Bose-Einstein Condensation in Quantum Magnets*

Quantum magnets are insulating paramagnets exhibiting low-lying energy levels of integer spins that are separated by a few meV and  tunable with the application of an external magnetic field. As demonstrated 60 years ago, integer spin states can be described in an elegant way as a gas of interacting bosons with hard-core repulsion. The boson concentration is controlled by the applied field, which acts as chemical potential. Uniaxial symmetry of the spin environment is a precondition for the gas of Bosons to condense in a phase coherent state (BEC), which is equivalent to field-induced XY-antiferromagnetism in spin language.
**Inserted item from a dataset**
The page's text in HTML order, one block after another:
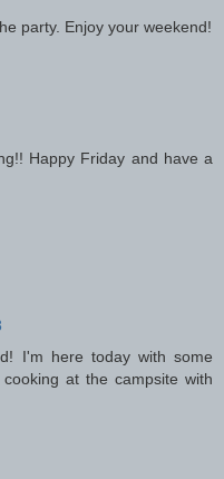
party. Enjoy your weekend!
Happy Friday and have a
I'm here today with some
at the campsite with

In my talk, I will discuss two examples of quantum magnets with field-induced magnetic order. The first one is NiCl₂-SC(NH₂)₂, also known as DTN, where Ni²⁺ single ion anisotropy D = 8.9K opens an energy gap between the S_z = 0 ground state and the S_z = ±1 first exited states. XY-antiferromagnetism is induced between H_c1 = 2T and H_c2 = 10.5T establishing DTN as a typical example for a single-Q BEC.
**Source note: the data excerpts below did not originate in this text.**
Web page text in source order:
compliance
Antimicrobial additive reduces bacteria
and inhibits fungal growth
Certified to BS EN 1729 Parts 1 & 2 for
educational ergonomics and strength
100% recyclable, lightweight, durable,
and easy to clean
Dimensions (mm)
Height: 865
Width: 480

The second compound, AgVOAsO_4, is a quantum magnet based on V⁴⁺, S = 1/2 spins arranged in a complicated cross pattern of alternating spin chains with significant bond frustration. Measurements of the specific heat up to 28T reveal a double phase transition above 10T, where the spin gap closes. The double transition promotes AgVOAsO₄ as a promising candidate for multi-Q BEC, with Q being the wave vector of the single-particle ground state in boson language. Multi-Q BECs have the potential to host topological spin textures such as magnetic vortex crystals, equivalent to skyrmions in metallic systems, but were never observed so far.